2. P/D disaggregation

Dry-run:

helm template pd llm-d-modelservice/llm-d-modelservice -f https://raw.githubusercontent.com/llm-d-incubation/llm-d-modelservice/refs/heads/main/examples/values-pd.yaml

or install in a cluster

helm install pd llm-d-modelservice/llm-d-modelservice -f https://raw.githubusercontent.com/llm-d-incubation/llm-d-modelservice/refs/heads/main/examples/values-pd.yaml

3. Loading a model from a PVC

See this README.

4. Intel XPU Examples

For Intel XPU (Data Center GPU Max) deployments:

Deploy the intel-gpu-plugin daemonset.

kubectl apply -k 'https://github.com/intel/intel-device-plugins-for-kubernetes/deployments/gpu_plugin?ref=v0.30.0'

Single-node XPU deployment.

helm install llm-xpu llm-d-modelservice/llm-d-modelservice -f values-xpu.yaml --namespace llm-d --create-namespace

Get the name of decode pod.

kubectl get pods -n llm-d -l llm-d.ai/role=decode

HTTPRoute Examples

An HTTPRoute maps requests through a Gateway to an InferencePool which is, in turn, tied (via match labels) to a particular set of model servers. Here are two examples.

Example: Route all requests to the same model

apiVersion: gateway.networking.k8s.io/v1
kind: HTTPRoute
metadata:
  name: mymodel-httproute
spec:
  parentRefs:
  - group: gateway.networking.k8s.io
    kind: Gateway
    name: INSERT_GATEWAY_NAME
  rules:
  - backendRefs:
    - group: inference.networking.k8s.io
      kind: InferencePool
      name: INSERT_INFERENCEPOOL_NAME
      port: 8000
      weight: 1
    matches:
    - path:
        type: PathPrefix
        value: /

For example, to call the OpenAI completions API, use mymodel/v1/completions

Example: Route requests with modified path

apiVersion: gateway.networking.k8s.io/v1
kind: HTTPRoute
metadata:
  name: myhttproute
spec:
  parentRefs:
  - group: gateway.networking.k8s.io
    kind: Gateway
    name: INSERT_GATEWAY_NAME
  rules:
  - backendRefs:
    - group: inference.networking.k8s.io
      kind: InferencePool
      name: INSERT_INFERENCEPOOL_NAME
      port: 8000
      weight: 1
    filters:
    - type: URLRewrite
      urlRewrite:
        path:
          replacePrefixMatch: /
          type: ReplacePrefixMatch
    matches:
    - path:
        type: PathPrefix
        value: /mymodel/

This route supports requests with the prefix mymodel/; for example, to call the OpenAI completions API, requests would be sent to: mymodel/v1/completions. The HTTPRoute maps rewrites such requests to v1/completions for the target model server.

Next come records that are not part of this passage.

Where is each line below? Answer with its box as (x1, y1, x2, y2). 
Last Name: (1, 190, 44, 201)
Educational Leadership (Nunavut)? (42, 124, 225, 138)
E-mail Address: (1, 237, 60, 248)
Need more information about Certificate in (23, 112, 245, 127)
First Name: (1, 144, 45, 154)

6. Dynamic Resource Allocation

When accelerator.dra is true, accelerator resource (gpu) requirements are specified using Dynamic Resource Allocation. In particular, the accelerator.type is used to identify a ResourceClaimTemplate to create (from accelerator.resourceClaimTemplates). The vllm containers use resources.claims instead of resources.limits to request the necessary resources. For example, see values-dra.yaml.

Troubleshooting:

Differences between your environment and that in which the above examples were tested may mean the need to modify the input values files. Some common examples we are seen are:

  • Is the inference gateway listed in routing.parentRefs correct?
  • Do the labels/values in acceleratorTypes match those assigned to nodes in your cluster?